Wednesday, September 10, 2003

SO STOP WITH THE VIET-NAM ALREADY
But the actions of our enemies are rarely scorned by our media elite. Instead, they're reported as problems for, or mistakes by, the Bush White House.

The tone of newscasts in the weeks since the last unmissable big success -- killing Uday and Qusay, and even these successes were criticized -- has been largely gloom and doom, Vietnam and quagmire. Two nights before Bush spoke, Dan Rather was pounding Defense Secretary Rumsfeld, saying "rank-and-file Americans are asking 'are we into quicksand? Is this going to be another quagmire?'" Rumsfeld, for once, was far too neutral, saying "time will tell," before noting that we've been in Iraq for less than six months.

Dan Rather's "rank-and-file Americans" are asking these questions only because the media can't stop focusing on them. Rumsfeld should have dismissed the whole Vietnam analogy as ridiculous, because:

1. We lost 58,000 American soldiers in Vietnam. Our casualties in Iraq now aren't on the same planet as the losses in that war.
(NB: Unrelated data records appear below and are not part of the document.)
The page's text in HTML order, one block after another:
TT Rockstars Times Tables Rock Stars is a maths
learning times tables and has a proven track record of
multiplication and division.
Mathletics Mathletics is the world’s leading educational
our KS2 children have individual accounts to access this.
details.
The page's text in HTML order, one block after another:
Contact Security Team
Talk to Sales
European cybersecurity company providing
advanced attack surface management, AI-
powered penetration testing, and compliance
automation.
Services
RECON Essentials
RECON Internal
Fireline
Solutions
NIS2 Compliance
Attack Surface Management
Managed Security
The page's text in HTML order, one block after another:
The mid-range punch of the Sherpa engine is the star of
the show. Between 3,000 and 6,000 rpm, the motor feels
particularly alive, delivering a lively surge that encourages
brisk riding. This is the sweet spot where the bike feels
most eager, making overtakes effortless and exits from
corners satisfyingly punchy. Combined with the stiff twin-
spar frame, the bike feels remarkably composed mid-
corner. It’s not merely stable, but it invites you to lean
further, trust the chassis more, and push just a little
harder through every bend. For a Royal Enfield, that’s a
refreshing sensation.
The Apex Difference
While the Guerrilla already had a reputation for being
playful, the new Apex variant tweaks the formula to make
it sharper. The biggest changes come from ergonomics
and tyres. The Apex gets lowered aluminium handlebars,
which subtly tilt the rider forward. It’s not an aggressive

2. We didn't liberate Vietnam from communist dictatorship and then have trouble reorganizing it along peaceful and democratic lines. If we were in Month Six and still struggling to depose Saddam Hussein -- while losing thousands of lives in the process -- the comparison would be more realistic...

The only Vietnam analogy that works is the comparison in press coverage. As in Vietnam, the press is eager to discredit American military action, to discourage American support at home for military action, to disintegrate the noble cause of the fight, and to bury any victory under a tidal wave of gloom.
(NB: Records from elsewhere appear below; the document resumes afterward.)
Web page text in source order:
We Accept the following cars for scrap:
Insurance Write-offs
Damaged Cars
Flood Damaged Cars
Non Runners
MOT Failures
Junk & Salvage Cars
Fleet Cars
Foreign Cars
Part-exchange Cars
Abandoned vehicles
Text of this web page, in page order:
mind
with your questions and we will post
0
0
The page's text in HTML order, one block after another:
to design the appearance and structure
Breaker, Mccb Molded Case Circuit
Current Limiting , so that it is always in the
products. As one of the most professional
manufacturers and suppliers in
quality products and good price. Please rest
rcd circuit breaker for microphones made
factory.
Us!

Last week, when he wasn't hammering Rumsfeld, Dan Rather was highlighting an interview with American-killing terrorists inside Iraq. They told Rather from scarf-covered faces that they hated Saddam, but now they hated Americans more. It's good and useful to know the enemy. What's so discouraging about Rather's treatment is that our sworn enemies are respectfully taken at their word and granted less cynicism about their motives than our own leaders in America.